Contrary to what we may think, the sagebrush is not a useless plant stuck way out in dry, arid places. It has much to commend itself. The fact that it's so common doesn't diminish its value. As a cousin to the daisy family, it has a not unpleasant, although pungent aroma. In the lonely desert with no human beings to appreciate it, it persists in being beautiful with lovely yellow flowers and evergreen foliage. Although it lives in a dry land, it's extensive taproot finds water deep beneath it. Its surface roots gather water from the sparse rains, so whatever the conditions, it can survive.
The many branched bush is a shady shelter and hiding place for small and larger animals as its silver-gray foliage provides a good camouflage. The sagebrush isn't going anywhere—it is soundly anchored in the desert. It can be depended on to grow where it is planted and fulfill its purpose. Its foliage when applied topically is used by Native Americans for medicine, healing infection, and in the treatment of many illnesses.
A sagebrush copycat
In the process of my research I found an impostor to the worthy sagebrush. The tumbleweed, an equally beautiful pink and white blossoming shrub that looks much like the sagebrush also grows in arid, sandy soil areas. Several species were brought over from the Ukraine in about 1887 to South Dakota along with flax seeds. That is why it is often called the Russian thistle or “wind witch.” It gradually took over the barren landscape as Kudzu has in other areas. During its green growing season, it can easily be mistaken for the sagebrush. But in late summer its branches dry up, the plant dies, and seeds are produced which are poisonous and distasteful to animals, so they stay clear of the tumbleweed.
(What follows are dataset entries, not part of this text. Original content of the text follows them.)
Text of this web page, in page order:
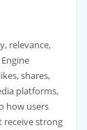
relevance,
shares,
platforms,
how users
receive strong
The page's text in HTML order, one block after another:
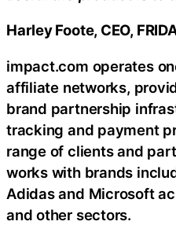
Harley Foote, CEO,
impact.com operates
affiliate networks,
brand partnership
tracking and payment
range of clients and
works with brands
Adidas and Microsoft
and other sectors.
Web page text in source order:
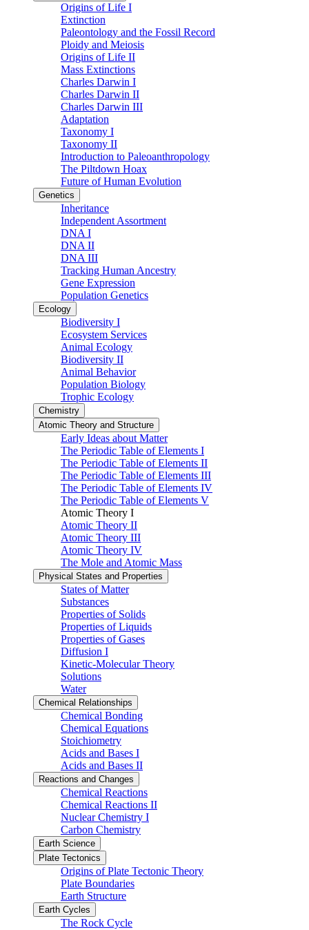
Origins of Life I
Extinction
Paleontology and the Fossil Record
Ploidy and Meiosis
Origins of Life II
Mass Extinctions
Charles Darwin I
Charles Darwin II
Charles Darwin III
Adaptation
Taxonomy I
Taxonomy II
Introduction to Paleoanthropology
The Piltdown Hoax
Future of Human Evolution
Genetics
Inheritance
Independent Assortment
DNA I
DNA II
DNA III
Tracking Human Ancestry
Gene Expression
Population Genetics
Ecology
Biodiversity I
Ecosystem Services
Animal Ecology
Biodiversity II
Animal Behavior
Population Biology
Trophic Ecology
Chemistry
Atomic Theory and Structure
Early Ideas about Matter
The Periodic Table of Elements I
The Periodic Table of Elements II
The Periodic Table of Elements III
The Periodic Table of Elements IV
The Periodic Table of Elements V
Atomic Theory I
Atomic Theory II
Atomic Theory III
Atomic Theory IV
The Mole and Atomic Mass
Physical States and Properties
States of Matter
Substances
Properties of Solids
Properties of Liquids
Properties of Gases
Diffusion I
Kinetic-Molecular Theory
Solutions
Water
Chemical Relationships
Chemical Bonding
Chemical Equations
Stoichiometry
Acids and Bases I
Acids and Bases II
Reactions and Changes
Chemical Reactions
Chemical Reactions II
Nuclear Chemistry I
Carbon Chemistry
Earth Science
Plate Tectonics
Origins of Plate Tectonic Theory
Plate Boundaries
Earth Structure
Earth Cycles
The Rock Cycle
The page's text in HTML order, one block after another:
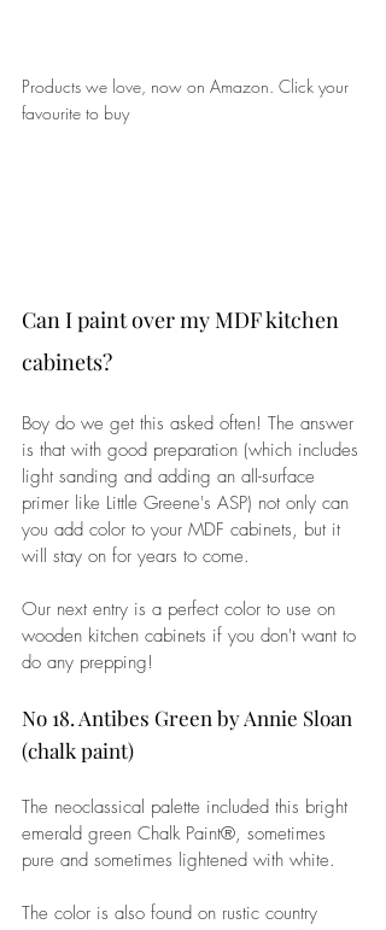
Products we love, now on Amazon. Click your
favourite to buy
Can I paint over my MDF kitchen
cabinets?
Boy do we get this asked often! The answer
is that with good preparation (which includes
light sanding and adding an all-surface
primer like Little Greene's ASP) not only can
you add color to your MDF cabinets, but it
will stay on for years to come.
Our next entry is a perfect color to use on
wooden kitchen cabinets if you don't want to
do any prepping!
No 18. Antibes Green by Annie Sloan
(chalk paint)
The neoclassical palette included this bright
emerald green Chalk Paint®, sometimes
pure and sometimes lightened with white.
The color is also found on rustic country
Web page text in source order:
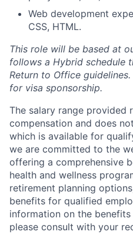
Web development
CSS, HTML.
This role will be based at
follows a Hybrid schedule
Return to Office
for visa sponsorship.
The salary range provided
compensation and does
which is available for
we are committed to the
offering a comprehensive
health and wellness
retirement planning
benefits for qualified
information on the
please consult with your
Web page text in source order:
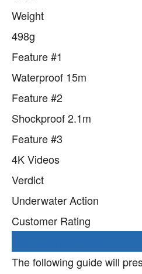
Weight
498g
Feature #1
Waterproof 15m
Feature #2
Shockproof 2.1m
Feature #3
4K Videos
Verdict
Underwater Action
Customer Rating
The following guide will
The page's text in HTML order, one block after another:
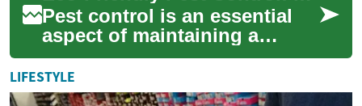
Pest control is an essential
aspect of maintaining a
healthy and comfortable
living environment. However,
traditional...
LIFESTYLE
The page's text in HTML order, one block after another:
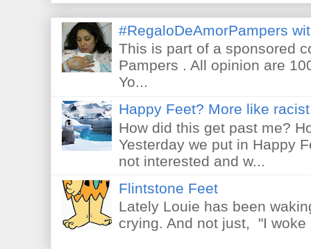
#RegaloDeAmorPampers
This is part of a sponsored
Pampers . All opinion are
Yo...
Happy Feet? More like
How did this get past me?
Yesterday we put in Happy
not interested and w...
Flintstone Feet
Lately Louie has been
crying. And not just, "I
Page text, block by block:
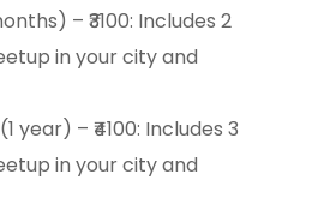
– ₹3100: Includes 2
in your city and
year) – ₹4100: Includes 3
in your city and
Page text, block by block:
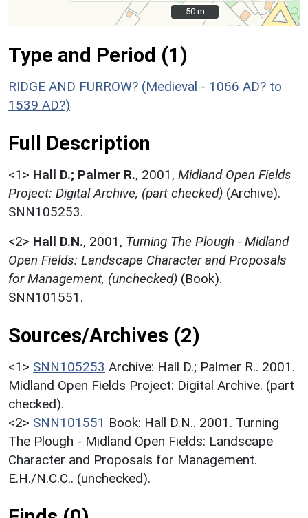
50 m
50 m
Type and Period (1)
RIDGE AND FURROW? (Medieval - 1066 AD? to
1539 AD?)
Full Description
<1> Hall D.; Palmer R., 2001, Midland Open Fields
Project: Digital Archive, (part checked) (Archive).
SNN105253.
<2> Hall D.N., 2001, Turning The Plough - Midland
Open Fields: Landscape Character and Proposals
for Management, (unchecked) (Book).
SNN101551.
Sources/Archives (2)
<1> SNN105253 Archive: Hall D.; Palmer R.. 2001.
Midland Open Fields Project: Digital Archive. (part
checked).
<2> SNN101551 Book: Hall D.N.. 2001. Turning
The Plough - Midland Open Fields: Landscape
Character and Proposals for Management.
E.H./N.C.C.. (unchecked).
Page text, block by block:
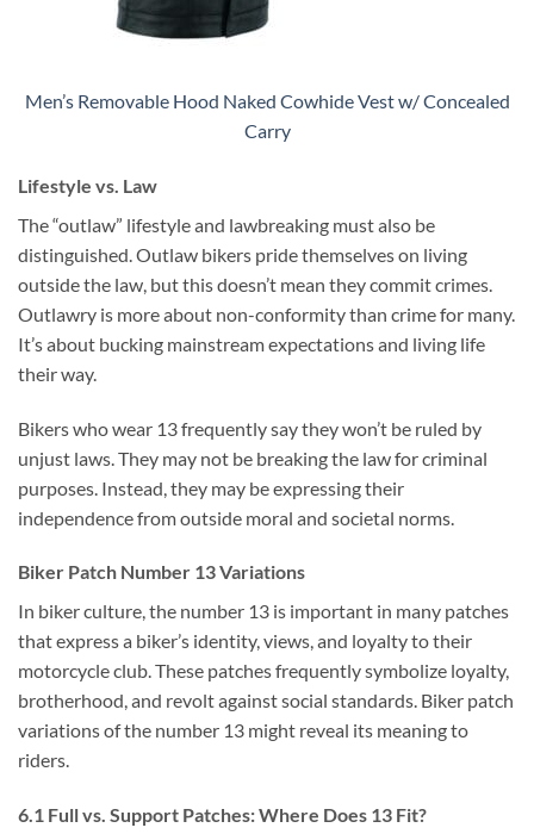
Men’s Removable Hood Naked Cowhide Vest w/ Concealed
Carry
Lifestyle vs. Law
The “outlaw” lifestyle and lawbreaking must also be
distinguished. Outlaw bikers pride themselves on living
outside the law, but this doesn’t mean they commit crimes.
Outlawry is more about non-conformity than crime for many.
It’s about bucking mainstream expectations and living life
their way.
Bikers who wear 13 frequently say they won’t be ruled by
unjust laws. They may not be breaking the law for criminal
purposes. Instead, they may be expressing their
independence from outside moral and societal norms.
Biker Patch Number 13 Variations
In biker culture, the number 13 is important in many patches
that express a biker’s identity, views, and loyalty to their
motorcycle club. These patches frequently symbolize loyalty,
brotherhood, and revolt against social standards. Biker patch
variations of the number 13 might reveal its meaning to
riders.
6.1 Full vs. Support Patches: Where Does 13 Fit?

A single plant may grow up to 3 feet and bear 250,000 seeds.
The strong, hot winds force the tumbleweed to detach from the soil, leave its roots behind, and abandon its birth place to take off to parts unknown, rolling and tumbling like an acrobat wherever the wind carries it. The purpose is to disperse their seeds as they go along to produce more tumbleweeds. The seeds are short lived and germinate rapidly wherever they land. When the dead tumbleweeds bump into each other, because they are thorny, they spontaneously entangle. These collections of trouble become monstrous in size so they can no longer roll. They block highways and impede cars as they roll against them. The wind piles them high against fences and even against houses and buildings in huge stacks where they block the entrances. The dry plants are flammable and become a fire hazard. The tumbleweed is said to have no redeeming value.
Wisdom wins out
Seeking for a spiritual analogy between the worthy sagebrush and the useless, dangerous tumbleweed is not difficult, nor is the contrast between the the two “look-alike” plants. As Jesus taught in parables (analogies), He came close in His story of the wheat and the tares (also “look alike”) being allowed by the Lord of the Harvest to grow together until the Day of Judgment.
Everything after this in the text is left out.